StreamAlert consists of multiple AWS components connected together and managed by Terraform.

StreamAlert Architecture

(click to enlarge)

Data Lifecycle

1. Log data can come through any of the supported data sources. This includes Kinesis, S3, SNS, or using a StreamAlert App to periodically poll data from a third-party API.

2. Inbound logs are first ingested via the “classifier” Lambda function in one of your clusters. The classifier is the first and most substantial component of StreamAlert, responsible for parsing, classifying, and performing normalization on logs. The classifier(s) can also optionally forward the resulting logs from classification to Firehose for historical retention and searching via Athena. The same results also get sent to an SQS Queue for further downstream analysis.

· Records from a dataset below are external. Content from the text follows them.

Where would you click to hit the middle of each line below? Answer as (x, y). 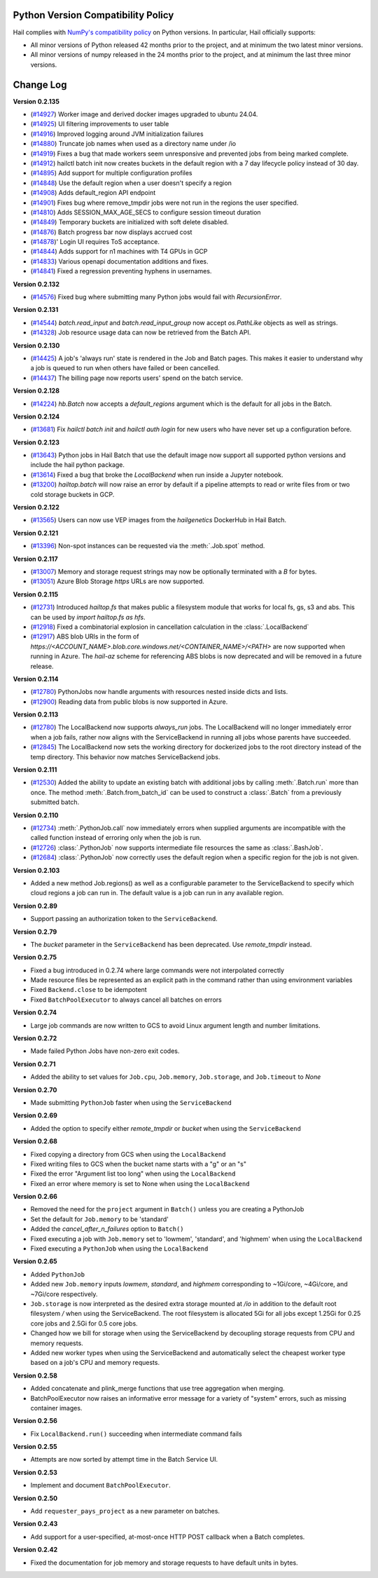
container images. (56, 1408)
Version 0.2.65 (35, 1261)
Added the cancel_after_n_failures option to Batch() (107, 1229)
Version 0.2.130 (36, 345)
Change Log (40, 84)
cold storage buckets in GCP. (72, 494)
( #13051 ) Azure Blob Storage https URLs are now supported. (117, 581)
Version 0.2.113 (36, 714)

3. The SQS Queue that the classifier function(s) send data to is then utilized by a “rules engine” Lambda function. Note that this function is not “clustered” like the classifier(s) and is global to the StreamAlert deployment. The data read from the queue will be ran through the defined rules, and any alerts that are triggered will be sent to a DynamoDB table. Optionally, the rules engine function can read Threat Intelligence information from DynamoDB, or perform other lookup-style operations using data stored in S3.

4. The “alert merger” Lambda function regularly scans the alerts DynamoDB table. When new alerts arrive, they are either forwarded immediately (by default) or, if merge options are specified, they are bundled together with similar alerts before proceeding to the next stage.

5. The “alert processor” Lambda function is responsible for actually delivering the alert to its configured outputs. All alerts implicitly include a Firehose output, which feeds an S3 bucket that can be queried with Athena. Alerts will be retried indefinitely until they are successfully delivered, at which point they will be removed from the DynamoDB table.

6. An Athena Partitioner Lambda function runs periodically to onboard new StreamAlert data and alerts into their respective Athena databases for historical search.

Other StreamAlert components include DynamoDB tables and Lambda functions for optional rule promotion and regularly updating threat intelligence information.